*Exercise instructions:* Transcribe the data exactly. Pictures stay out.

*Dataset content:*
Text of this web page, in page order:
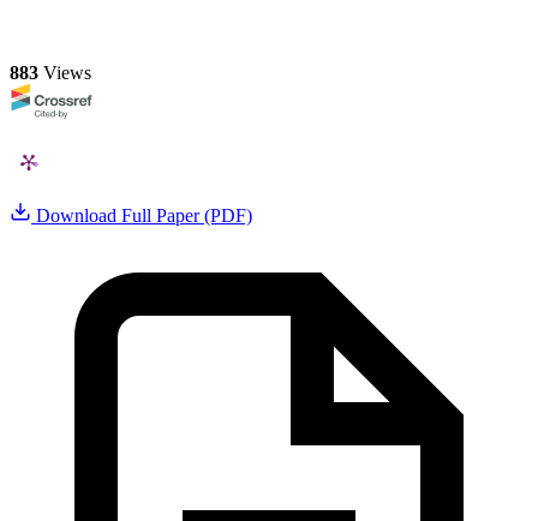
883 Views
Download Full Paper (PDF)
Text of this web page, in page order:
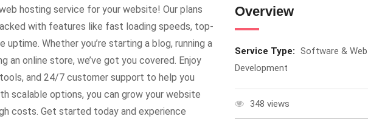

*Output for this exercise:*
Text of this web page, in page order:
883 Views
Download Full Paper (PDF)
Text of this web page, in page order:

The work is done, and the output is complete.